The cross-chain transfer of tokens between Cosmos-based chains is possible using Inter-Blockchain Communication (IBC) Protocol. Refer the IBC Documentation here.
Run the following to transfer tokens between two accounts located on seperate chains
hid-noded tx ibc-transfer transfer <source-ibc-port> <source-ibc-channel> <destination-chain-wallet-address> <amount> --from <source-chain-wallet-address>


Modes of Operation

The hid-node can be run in three modes:

Full Node

This node stores the complete state of blockchain. However, it does not actively participate in the validation process.
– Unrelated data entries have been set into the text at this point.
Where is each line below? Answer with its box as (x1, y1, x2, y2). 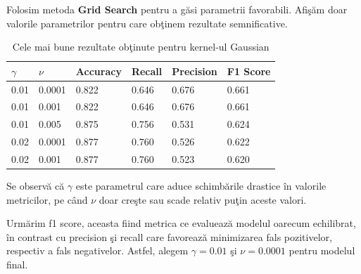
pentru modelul (289, 243, 355, 258)
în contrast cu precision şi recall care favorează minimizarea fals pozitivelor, (6, 229, 332, 244)
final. (6, 257, 28, 272)
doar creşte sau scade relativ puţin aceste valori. (99, 192, 307, 207)
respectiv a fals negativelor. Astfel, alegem (6, 243, 189, 258)
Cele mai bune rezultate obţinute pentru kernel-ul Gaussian (12, 39, 270, 54)
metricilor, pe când (6, 192, 88, 207)
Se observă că (6, 178, 65, 193)
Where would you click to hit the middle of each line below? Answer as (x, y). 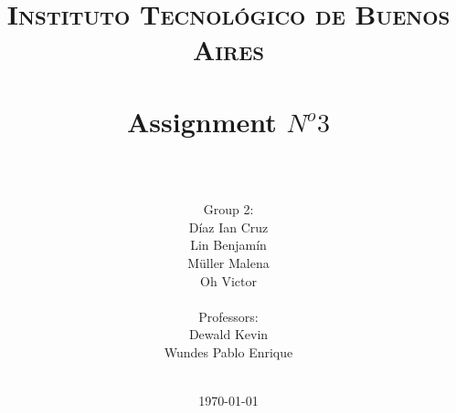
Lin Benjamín (228, 245)
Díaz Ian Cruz (228, 227)
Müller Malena (228, 262)
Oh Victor (228, 280)
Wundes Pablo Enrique (228, 351)
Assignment (201, 121)
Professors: (228, 316)
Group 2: (228, 209)
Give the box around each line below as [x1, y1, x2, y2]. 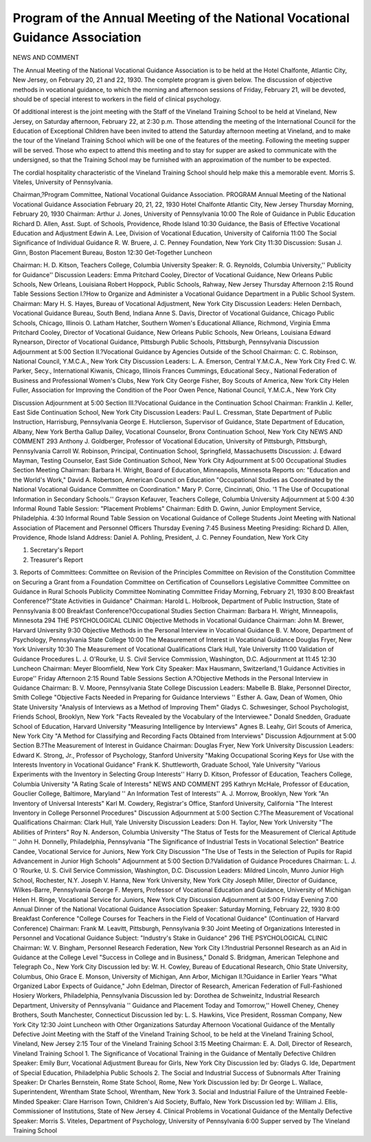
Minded [12, 1097, 34, 1106]
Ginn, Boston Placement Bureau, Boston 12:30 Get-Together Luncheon [12, 248, 212, 256]
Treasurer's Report [30, 556, 84, 564]
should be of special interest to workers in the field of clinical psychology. [12, 95, 221, 103]
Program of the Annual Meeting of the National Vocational [12, 10, 350, 25]
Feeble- [326, 1088, 348, 1096]
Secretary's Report [30, 546, 84, 554]
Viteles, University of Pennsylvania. [12, 178, 113, 186]
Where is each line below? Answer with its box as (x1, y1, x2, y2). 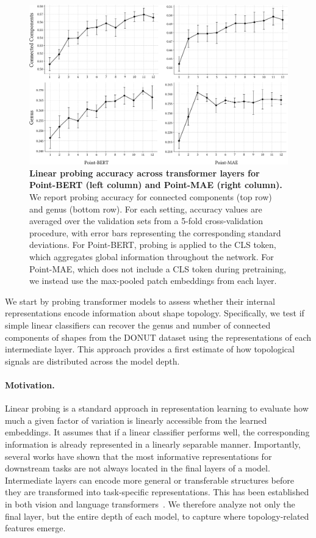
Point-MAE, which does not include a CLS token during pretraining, (29, 262, 286, 275)
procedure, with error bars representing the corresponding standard (29, 226, 281, 239)
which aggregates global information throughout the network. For (29, 250, 274, 263)
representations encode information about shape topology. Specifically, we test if (5, 307, 304, 319)
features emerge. (5, 522, 66, 534)
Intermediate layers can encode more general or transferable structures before (5, 473, 294, 486)
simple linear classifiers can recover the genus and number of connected (5, 318, 271, 331)
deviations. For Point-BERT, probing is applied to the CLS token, (29, 238, 276, 251)
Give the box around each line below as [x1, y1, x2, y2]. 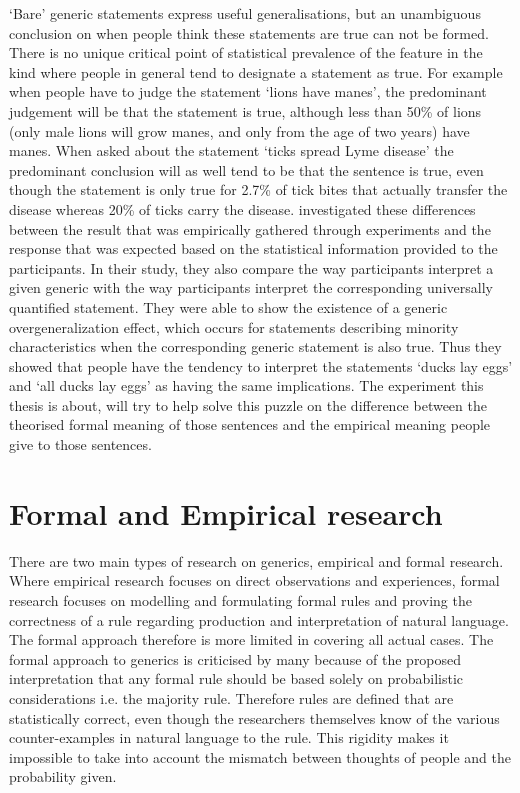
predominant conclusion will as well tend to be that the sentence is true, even [9, 159, 484, 180]
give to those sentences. [9, 434, 152, 455]
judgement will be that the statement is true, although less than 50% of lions [9, 100, 482, 121]
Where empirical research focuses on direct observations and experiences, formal [9, 570, 500, 591]
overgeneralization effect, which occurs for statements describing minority [9, 316, 459, 337]
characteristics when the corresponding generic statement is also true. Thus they [9, 336, 502, 357]
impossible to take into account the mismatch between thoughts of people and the [9, 746, 511, 767]
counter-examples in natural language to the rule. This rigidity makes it [9, 727, 449, 748]

Every connected node, by default, is a full node.

Validator Node

It is a full node, which has a significant stake in the network and activately takes part in the validation process.

Seed Node

It's purpose is to introduce newly connected nodes, to other nodes in the network, and disconnects after doing so.
In order to run in seed mode, set pex = true and seed_mode = true in <hid-node config dir>/config/config.toml

Sentry Node Architecture

In order to mitigate DDoS or similar attacks on the validator node, it is recommended to spin a full node, which will be connected to the full node. This architecture is known as Sentry Node Architecture.
The Validator Node is isolated from the outside world, through private subnetting. The Sentry node is connected to the Validator Node. RPC Endpoint and Node ID of Sentry Node are exposed for everyone to connect with. Sentry Node can be thought of as a reverse proxy.